The key to a Domino is getting your reference surfaces correct and these demos try to show that briefly.  If you want more detail on reference surfaces, you can catch the fourth episode of my sculpted Mahogany vanity series or you can look at the third video of my four-part Domino review.

The calibration procedure shown in this video isn't the same as the one outlined in the manual. The manual's procedure assumes the center line on the bottom of the Domino base is reasonably accurate.  For my Domino, it is considerably off, but I calibrated my cursor hairs exceptionally well.  The basis of my calibration is to use the cursor hairs to get it done in one try.

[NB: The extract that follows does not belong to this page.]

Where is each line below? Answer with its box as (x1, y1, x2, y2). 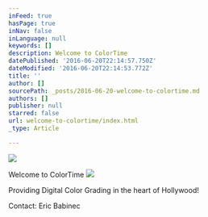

I think you'll like this product.  For a pin-based Domino user, it provides more flexibility than the narrow-stock spacers (of which I'm a huge fan), and for the paddle-based Domino user, well, now you can put your pencils down :)



Addendum:

In the comments, someone said that while viewing the last demo, the joint didn't look flush. Admittedly while editing the video (way late at night), I thought, "that looks bad", but I knew I had felt it and it was flush.  Well, that someone else noticed and asked, I went to verify.  Yes, it is flush on the top edge where I glided my finger, but the back had a gap...

The second demo was an impromptu idea while recording so I didn't prepare that stick, as was pretty obvious by the burn on that end of the stick.  In this picture, you can see how there's a visible gap near the back; burn is embarrassingly visible, too.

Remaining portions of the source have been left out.